The U.S. government isn't just using open source, it's creating it, and even the White House has gotten into the act.
Written by Steven Vaughan-Nichols, Senior Contributing Editor

Every day, tens of thousands of developers from businesses, colleges, and homes contribute patches or new code to open-source programs. It's not every day though that the White House does it. That's exactly what happened last week when the White House's New Media Director Macon Phillips announced the White House's second code release to the open-source Drupal content management system (CMS).

Drupal, for those of you who don't know it, is an excellent CMS. According to a 2010 survey by Water & Stone, a digital marketing agency, "WordPress, Joomla! and Drupal dominate the marketshare (PDF Link) and brand strength ratings in the open source CMS market. The Big Three lead in almost every metric and we have seen little this year to indicate that their leadership is being challenged in the near term. "

It's easy to see why. While WordPress is great for blogging, and indeed it can be used for massive publishing platforms such as ZDNet, but you have to built onto WordPress to make it a full-scale CMS. While, starting with WordPress 3.x, the popular blogging program is becoming more and more like a complete CMS Drupal, along with Joomla!, work well for people who want a ready-go-platform for sophisticated CMSs.

That's one of the reasons why Obama's White House went with Drupal. Since then, the White House hasn't just used it. They've contributed to it.

Specifically, this is what the White House's IT staff have contributed back:

Today's code release constitutes a few modules we developed for ourselves, as well as a recognition of our sponsoring the development of modules widely used in the Drupal community, which improve the administration of our site in a variety of ways: file management, content presentation, and URL shortening are just a few examples.

For the code originating from within the White House, we wanted to improve the functionality offered by a popular file manager, IMCE, so we developed a module called IMCE tools, which has three major functions:

First, IMCE Directory Manager provides an interface for specifying which directories a user can access via the IMCE module. It is useful when you have users which have the same user roles but need to be confined to directories which cannot be derived from user data.

Second, IMCE Search allows for searching for files in the IMCE interface which helps identify the location of uploaded files.

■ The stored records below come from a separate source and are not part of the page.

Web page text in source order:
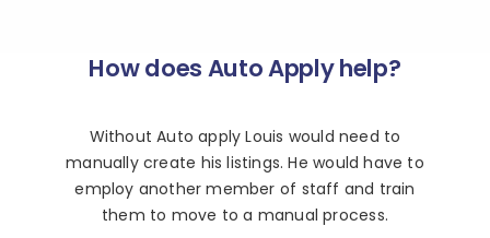
How does Auto Apply help?
Without Auto apply Louis would need to
manually create his listings. He would have to
employ another member of staff and train
them to move to a manual process.
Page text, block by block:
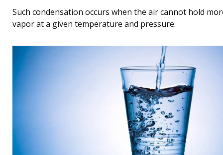
Such condensation occurs when the air cannot hold
vapor at a given temperature and pressure.
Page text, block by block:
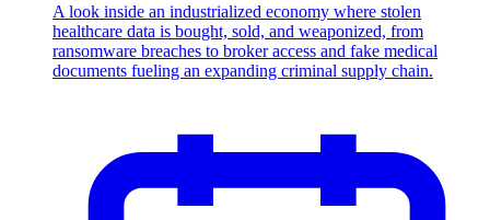
A look inside an industrialized economy where stolen
healthcare data is bought, sold, and weaponized, from
ransomware breaches to broker access and fake medical
documents fueling an expanding criminal supply chain.
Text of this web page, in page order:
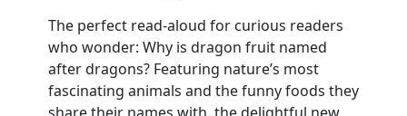
The perfect read-aloud for curious readers
who wonder: Why is dragon fruit named
after dragons? Featuring nature’s most
fascinating animals and the funny foods they
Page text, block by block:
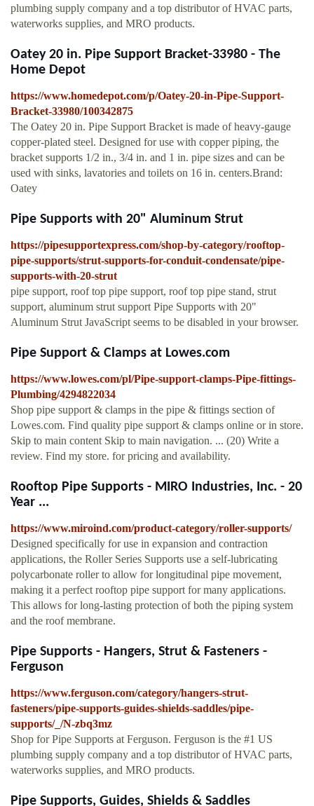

Third, IMCE File Path easily presents the URL of a file, facilitating sharing it as a link.

We also recognize that there are really good projects already embedded in the Drupal community and reached out to help support their development. Several of these are used in the collaboration software suite, Open Atrium: Features, Spaces, Boxes, Context, StrongArm, and Admin. We also supported the development of an auto-tagging module, Calais; a bulk file uploading utility, IMCE SWFupload, as well as the module that powers our shortened wh.gov domain, shortURL.

This isn't the first time that the White House has contributed code to Drupal. Last April, the Feds also submitted improvements to Drupal's scalability, communication, and accessibility functionality.

Over the last few years, the U.S. federal government has become more receptive to open source, thanks in no small parts to both open-source's own innate virtues of low cost and high quality and the efforts of organizations like the Open Source Software Institute and Open Source for America.

You shouldn't think though that the U.S. government moving to using and working on open source is a new development. It's not.

The U.S. government was using and creating open-source and free software before either term even existed. For example, NASA's COSMIC software collection and VistA, the Department of Veterans Affairs' (VA) electronic health records (EHR), which is now used in open-source EHR systems such as WorldVista and OpenVista, date back to the 60s and 70s. By embracing open source, Obama is returning to free software's government roots.